Не смогу жить без тебя — страница 14 из 21

— Мои поздравления, madame, monsieur, — сказал он, кивая обоим. У Сьюсан перехватило дыхание. — Тест положительный. Вы беременны, как и предполагалось.

Теперь Сьюсан окаменела.

По-другому это не описать. Минуту назад она стояла разгневанная, и оскорбленная, и совершенно уверенная, что все это ошибка, а в следующую минуту почувствовала, что… что это не она, а кто-то чужой. Каждая клетка ее существа отвергала услышанное.

Невозможно, чтобы она была беременна, но рука машинально оказалась на животе.

Сьюсан едва заметила, что Леонидас проводил врача. Его не было… сколько времени она не помнила. Когда он вернулся, то закрыл дверь гостиной и подошел к камину. Остановившись, он молча смотрел на нее. Зловещая тишина повисла между ними.

Леонидас стоял неподвижно, губы были плотно сжаты, он смотрел на нее так, будто она была раздетой донага. Обнаженной.

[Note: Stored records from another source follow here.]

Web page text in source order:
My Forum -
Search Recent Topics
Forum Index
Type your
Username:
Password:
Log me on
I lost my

— Разве это настолько плохо? — неожиданно мягко спросил он.

— Семья Бетанкур — это клетка, — сказала она, уставившись в паркетный пол, не закрытый ковром у камина. Ей стоило огромного труда говорить членораздельно. — Я не хочу жить в клетке. Должен быть выход.

Он сделался еще более мрачным, если такое возможно.

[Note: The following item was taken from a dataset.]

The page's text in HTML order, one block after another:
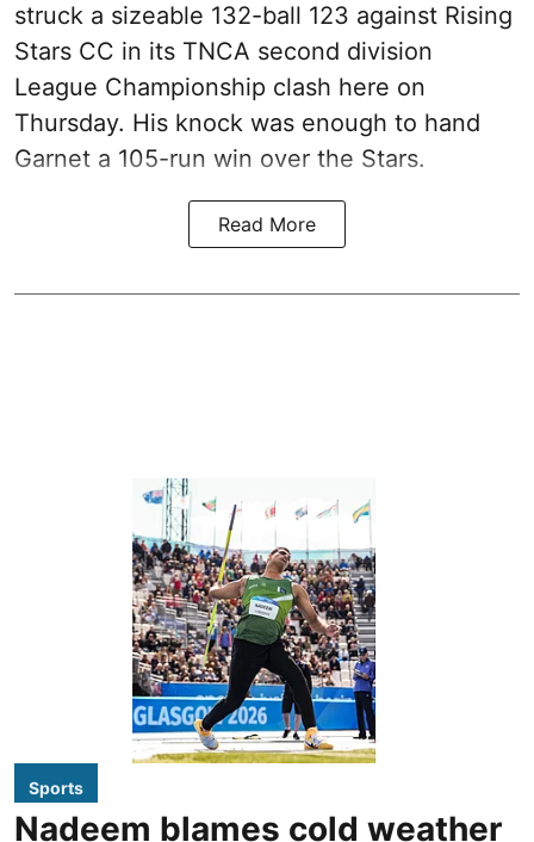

— Что ты имеешь в виду под выходом? — грозно спросил он, и у нее мурашки пробежали по коже.

— Я не знаю, — упавшим голосом произнесла Сьюсан. Ее охватила такая паника, что она едва могла дышать. В голове проносились варианты, один диковиннее другого. Она могла жить за границей, в какой-нибудь далекой стране, только она и ребенок, где никто не будет знать, кто они, и где их никогда не найдут. Или это будет уединенная горная долина, и она научится фермерству. Возможно, это даже будет в Айдахо — там очень просто скрываться. Она могла бы поселиться в отдаленном, малоизвестном городе и работать в какой-нибудь фирме, растить ребенка, как мать-одиночка, ничем не отличаясь от остальных женщин в таком же положении. — Какой-нибудь, но не этот.

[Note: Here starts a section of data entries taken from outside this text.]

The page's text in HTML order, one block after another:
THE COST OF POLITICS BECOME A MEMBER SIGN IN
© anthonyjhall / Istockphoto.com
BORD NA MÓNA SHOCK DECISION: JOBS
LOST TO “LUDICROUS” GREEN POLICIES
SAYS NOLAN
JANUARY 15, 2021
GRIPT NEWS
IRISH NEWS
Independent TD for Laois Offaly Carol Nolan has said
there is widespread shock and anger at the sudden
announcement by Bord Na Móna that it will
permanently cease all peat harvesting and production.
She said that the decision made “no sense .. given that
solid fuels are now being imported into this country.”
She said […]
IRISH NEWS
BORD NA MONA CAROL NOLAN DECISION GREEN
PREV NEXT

— Что означает «не этот»? — Леонидас сверлил ее взглядом. У Сьюсан продолжали бегать по телу мурашки, внутри дрожь.

— Черт возьми! — Она чувствовала, как глаза наливаются слезами. — Я четыре года наблюдала семейство Бетанкур во всей его красе. Я не хочу делать это всю оставшуюся жизнь. И уж точно не хочу воспитывать ребенка в той обстановке, в какой рос ты. Правда, и моя семья не намного лучше. Бетанкуры — это тюрьма, и если я не хочу жить в тюрьме, то мой ребенок тем более этого не заслуживает. Он заслуживает лучшего.

Сьюсан вдруг подумала, что Леонидас и не представляет, какие варианты выбора роятся у нее в мозгу.

Так же как ей не приходит в голову, что она не сохранит ребенка. Она не хотела беременеть, но раз это произошло, она думала лишь о том, как сбежать от Бетанкуров и уберечься от них вместе с ребенком.

— Ты должна знать, что я никогда не хотел отпускать тебя, — сказал Леонидас, глядя на Сьюсан из-под полуопущенных век. Ей бы испугаться его сурового взгляда, но… в душе зажегся яркий огонек. — Я тебе обязан, Сьюсан. Ты добралась до моего укрытия в Айдахо, и ты вернула мне мое «я». Я говорил себе, что самое малое, что я мог бы сделать для тебя, — это удовлетворить твое желание. Я раздумывал над такой возможностью. Но, Сьюсан, ты же должна понимать, что сейчас этой возможности нет.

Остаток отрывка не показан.